“Never mind the two snow slopes, herr.”
“I don’t—much,” panted Saxe.
“Don’t look at them, and don’t think of them at all. Think of what you are doing. There is plenty of room for us, good foothold, and nothing to mind. That’s the way: hook on firmly with your ice-axe. It is better than a hand.”
Over and over was this slow process repeated up and up that arête—the little serrated blocks they had seen from below proving mighty masses worn by frost and sunshine till in places they were quite sharp. But, as Melchior said, they gave excellent foothold; and at last the snow above them, a great bed surrounded by rock, was gained, and they all sat down to rest while Dale drew out his watch.

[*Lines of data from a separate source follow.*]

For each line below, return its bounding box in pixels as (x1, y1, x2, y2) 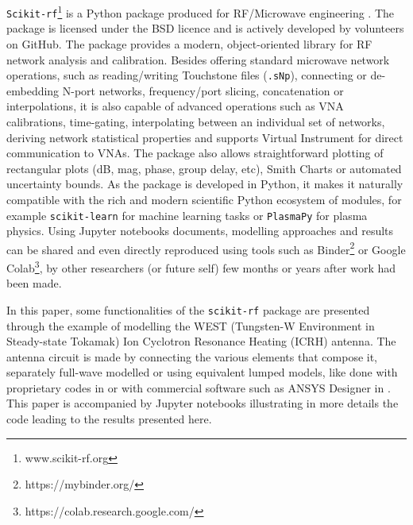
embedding (6, 82, 60, 98)
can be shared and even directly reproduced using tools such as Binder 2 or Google (6, 238, 406, 257)
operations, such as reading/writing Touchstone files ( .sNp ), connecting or (6, 67, 367, 83)
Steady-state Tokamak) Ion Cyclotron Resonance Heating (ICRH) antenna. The (6, 333, 396, 349)
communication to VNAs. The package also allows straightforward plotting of (6, 145, 384, 161)
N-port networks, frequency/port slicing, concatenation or (62, 82, 344, 98)
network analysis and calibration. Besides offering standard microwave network (6, 51, 390, 68)
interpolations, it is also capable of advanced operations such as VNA (6, 98, 344, 114)
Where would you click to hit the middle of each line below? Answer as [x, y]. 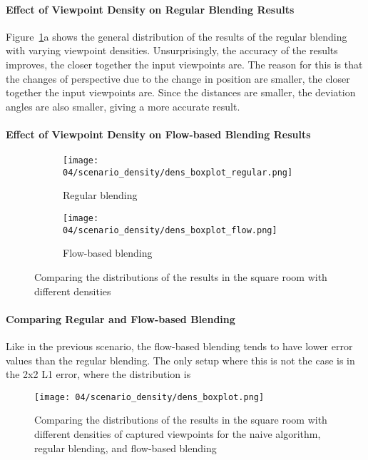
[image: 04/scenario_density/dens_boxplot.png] [149, 397]
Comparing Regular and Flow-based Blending [121, 318]
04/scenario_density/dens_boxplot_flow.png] [170, 230]
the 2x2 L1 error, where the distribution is [98, 374]
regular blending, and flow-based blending [126, 448]
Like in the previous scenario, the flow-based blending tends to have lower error [179, 346]
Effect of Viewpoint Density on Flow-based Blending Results [158, 134]
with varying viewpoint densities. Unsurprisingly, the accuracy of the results [172, 50]
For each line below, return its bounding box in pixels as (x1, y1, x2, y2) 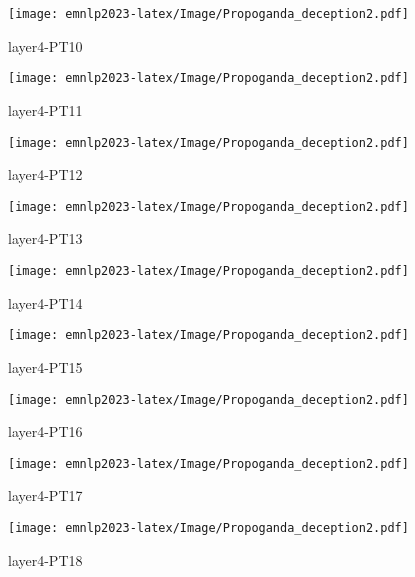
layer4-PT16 (8, 421, 83, 442)
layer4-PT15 (8, 356, 83, 377)
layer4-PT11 (8, 99, 83, 120)
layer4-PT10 (8, 35, 83, 56)
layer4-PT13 (8, 228, 83, 249)
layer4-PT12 (8, 164, 83, 185)
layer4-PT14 (8, 292, 83, 313)
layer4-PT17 (8, 485, 83, 506)
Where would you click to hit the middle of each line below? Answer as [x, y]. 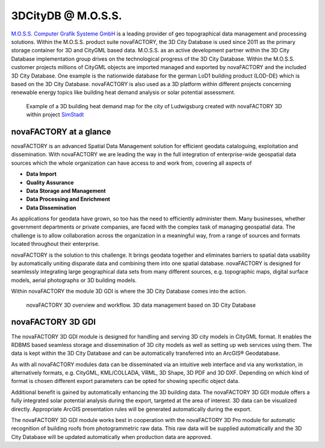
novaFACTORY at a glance [61, 131]
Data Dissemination [51, 207]
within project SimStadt [55, 115]
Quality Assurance [50, 182]
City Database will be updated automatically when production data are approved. [112, 437]
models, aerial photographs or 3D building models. [74, 280]
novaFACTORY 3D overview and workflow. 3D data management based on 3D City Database [141, 305]
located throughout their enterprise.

“An hour and five minutes, Melchior,” he said. “And good work, sir. That was a very stiff climb. What are you thinking, young herr?”
“Of how terribly steep the mountain seems from up here,” replied Saxe, who was holding by a piece of granite and gazing down.
“No more steep than it was coming up, lad,” cried Dale. “Now, Melchior! what next?”
“Right across this snow, sir. It is perfectly safe; and then we can take the slope above there, and we are on the shoulder. Then, as we arranged, we’ll take to the rock or the snow again, whichever seems best.”
“Ready, Saxe?”
“Yes,” said the boy shortly; and for the next hour they tramped over snow like hailstones, and then zigzagged up a slope beyond it, where in the steepest places a little cutting became necessary; but this was all mastered in time, and the shoulder was reached, from which half a mile away the final peak arose—a blunt hillock with perfectly smooth snow on one side, bare rock, broken and rugged, on the other, while the snow at the top seemed to have been cut clean off perpendicularly.